# CashIQ.net a free service for company and director information



## Brendan Burgess (5 Aug 2012)

I was alerted to this a few weeks ago, but I was wary of it as it required registration and I couldn't see how it made its money. I thought that there might be a catch, but I don't think that there is.

http://cashiq.net/

You can enter the name of any company and get financial information  - free of charge. It seems to collect the CRO information. It covers Irish and UK companies.

You can enter the name of an individual and find out what companies they are a director of.

It seems to be a new company. I presume that they will get their revenue through advertising, although I did not see any ads on it.


----------



## jhegarty (5 Aug 2012)

I have been using it for a few months now and haven't found the catch yet.

You can use a linkedin , facekbook or google account so you don't even need to register with them.
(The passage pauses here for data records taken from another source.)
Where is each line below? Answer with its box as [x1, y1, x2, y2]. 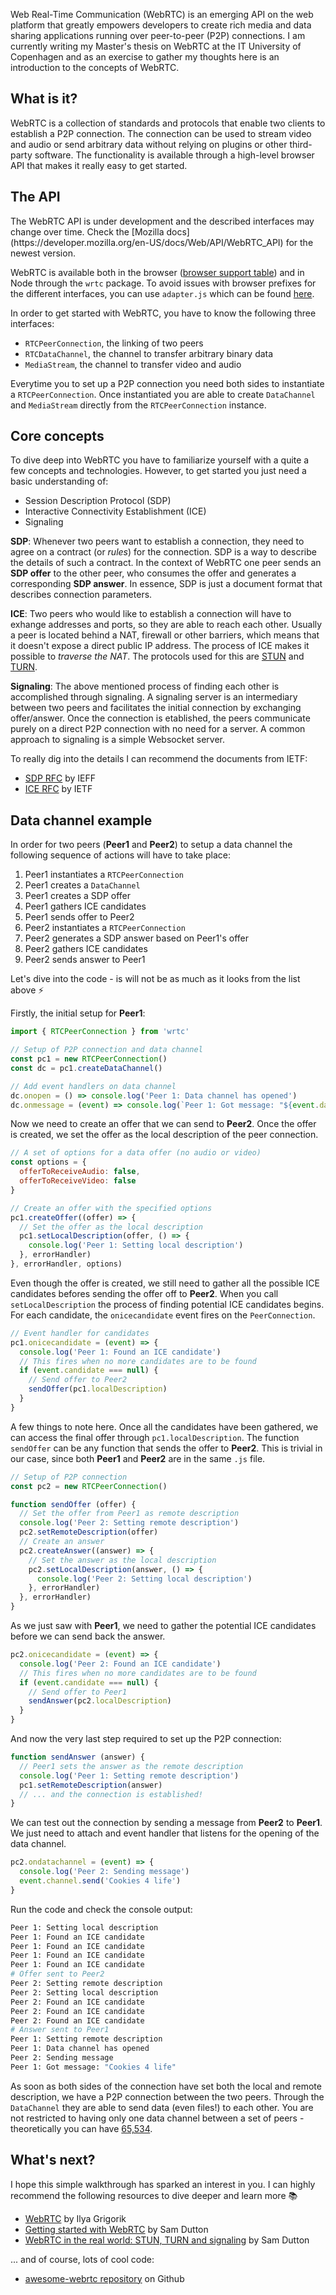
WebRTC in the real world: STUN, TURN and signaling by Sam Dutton [24, 2234, 310, 2246]
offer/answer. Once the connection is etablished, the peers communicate [10, 712, 311, 724]
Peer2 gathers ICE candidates [24, 943, 148, 955]
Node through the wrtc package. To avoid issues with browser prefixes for [10, 277, 317, 289]
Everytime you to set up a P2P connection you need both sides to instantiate [10, 377, 325, 389]
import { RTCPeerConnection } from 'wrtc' [10, 1027, 190, 1037]
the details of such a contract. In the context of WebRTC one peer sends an [10, 557, 322, 569]
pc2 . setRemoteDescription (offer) [19, 1527, 159, 1538]

Guess it could be like the trick mywheels pulled. Stay free long enough to get good backlinks and traffic , then add a fee.


----------



## smeharg (6 Aug 2012)

I registered after seeing it in Accountancy Ireland.  I think the interface is well designed and easy to navigate, and drill down - eg if you search a business name registered to a company you it links to the company's info. 

See the link re pricing.

[broken link removed]


----------



## DMalone (7 Aug 2012)

*CashIQ is freemium*

Guys,

I'm the founder of CashIQ and we operate a Freemium model. Basic access is free. That's what you have today. There are additional services coming soon and these will be paid for.Also you will shortly see advertisers on our main website. Spread the word if you like our site and find it useful. We'd appreciate it.

Regards
David


----------



## contemporary (9 Aug 2012)

to be honest this looks like a poor version of www.duedil.com it seems to have pull the data from the same source but the presentation isnt as good. Also there isnt a great explanation of what you get for your subscription e.g. you can avail of the  Intellisearch option, but I cant see what Intellisearch does.
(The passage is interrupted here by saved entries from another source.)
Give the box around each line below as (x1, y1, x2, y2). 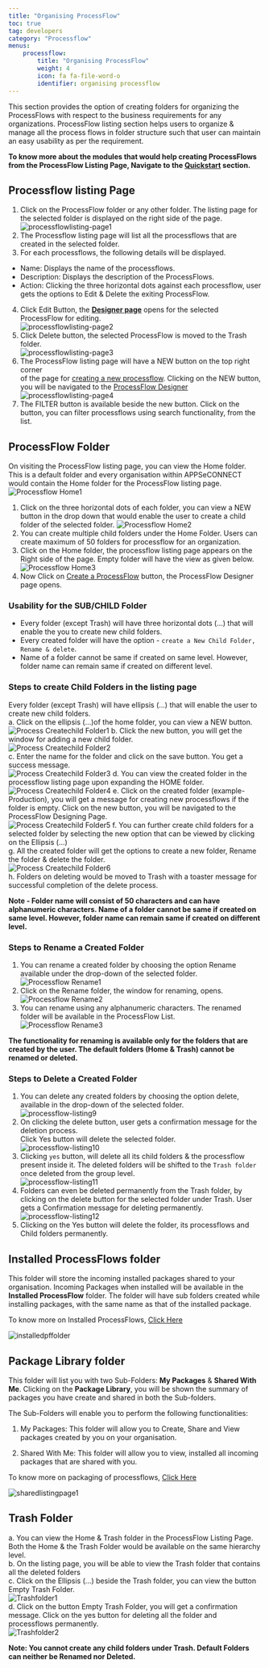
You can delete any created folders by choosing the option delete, (19, 1091, 239, 1101)
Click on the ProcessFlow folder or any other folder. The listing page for (19, 205, 258, 215)
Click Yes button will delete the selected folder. (19, 1134, 176, 1144)
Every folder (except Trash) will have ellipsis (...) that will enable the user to (8, 700, 258, 709)
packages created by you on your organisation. (19, 1432, 177, 1442)
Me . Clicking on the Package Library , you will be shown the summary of (8, 1384, 249, 1393)
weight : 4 (37, 65, 70, 73)
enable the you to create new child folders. (19, 627, 163, 637)

Perhaps the worst thing about the site the amount of personal information that they give away for free. Looking at this I can see my name, date of birth and home address are freely available. When you ring the bank how many times do they ask you for your date of birth as a security question? 

For example if you found my wallet with my business card in it, how much information from this site could you use to fill out this form bearing in mind my account sort code is the BOI card, [broken link removed] 
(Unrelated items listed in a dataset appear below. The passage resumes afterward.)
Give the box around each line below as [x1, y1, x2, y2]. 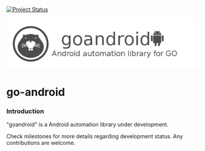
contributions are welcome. [6, 139, 75, 146]
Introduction [6, 107, 44, 116]
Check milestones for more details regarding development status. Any [6, 132, 183, 140]
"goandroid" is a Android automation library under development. [6, 120, 169, 128]
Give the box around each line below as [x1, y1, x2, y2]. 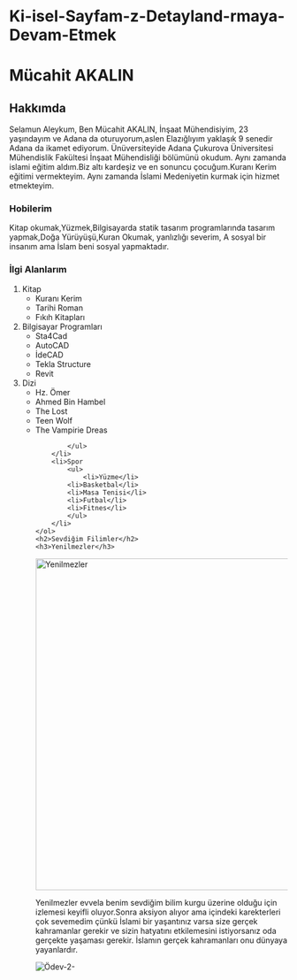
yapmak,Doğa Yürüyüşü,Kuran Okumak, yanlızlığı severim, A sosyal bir [9, 232, 267, 242]
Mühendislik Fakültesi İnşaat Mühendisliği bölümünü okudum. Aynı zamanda [9, 152, 287, 163]
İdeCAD [34, 349, 64, 360]
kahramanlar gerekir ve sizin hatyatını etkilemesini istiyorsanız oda [34, 925, 277, 936]
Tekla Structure [34, 358, 91, 369]
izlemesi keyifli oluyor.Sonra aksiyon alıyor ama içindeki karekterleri [34, 907, 281, 917]
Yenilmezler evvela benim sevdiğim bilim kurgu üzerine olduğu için [34, 897, 278, 907]
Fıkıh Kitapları [34, 311, 86, 322]
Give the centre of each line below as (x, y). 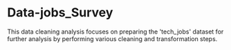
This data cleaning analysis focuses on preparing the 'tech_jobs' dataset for (115, 32)
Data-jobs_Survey (60, 13)
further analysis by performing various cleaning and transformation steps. (112, 38)
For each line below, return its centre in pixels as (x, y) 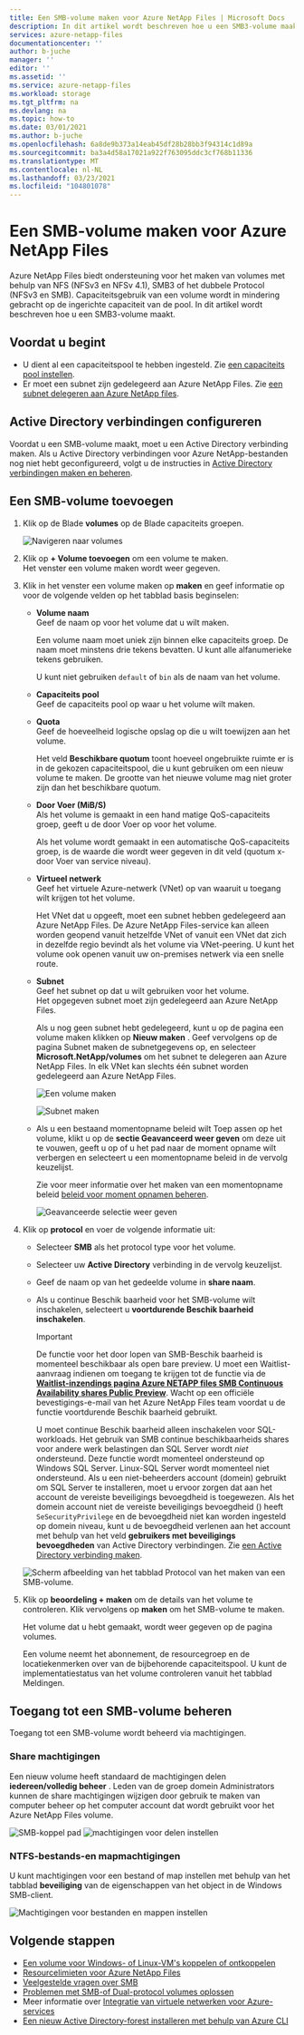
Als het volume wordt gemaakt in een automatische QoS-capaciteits (163, 842)
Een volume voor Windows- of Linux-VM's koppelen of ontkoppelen (149, 1962)
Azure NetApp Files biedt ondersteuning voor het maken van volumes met (147, 276)
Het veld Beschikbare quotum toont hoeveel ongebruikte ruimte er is (165, 758)
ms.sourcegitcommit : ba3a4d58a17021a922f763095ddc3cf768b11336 (131, 152)
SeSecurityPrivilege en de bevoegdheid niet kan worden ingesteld (161, 1516)
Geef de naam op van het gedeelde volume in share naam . (146, 1282)
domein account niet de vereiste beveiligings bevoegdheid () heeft (159, 1506)

Yes the information is there in the CRO, but not free of change or easily accessible. Sites like this do a lot to compromise the security of directors.


----------



## Time (9 Aug 2012)

Surely they must pay the CRO for these details?


----------



## DMalone (10 Aug 2012)

Try searching Irish Business Names on CashIQ. They're all there unlike other sites. Also our UI is adored by our users. It's amazing especially on tablets. Try searching Enterprise Ireland under people search and see every company where EI are investors .. And all of this is free. Of course you could pay some dinasaur service for less information if you wanted to ... CashIQ is FREE ...


----------



## thunder99 (10 Aug 2012)

Have to say I like the interface too. Do you have any plans to introduce an API David?

For example, domain Registrars that deal with the IE Registry need to verify RBN holders names. If you had an API that could be used to retrive the details it would be very handy (as long as it was cost effective of course).


----------



## DMalone (10 Aug 2012)

@thunder99 we could easily sync our databases with 3rd party solutions like IEDR etc. If we shared data we'd likely do it for free. We would need more detail. Thanks for your approval of our UI.


----------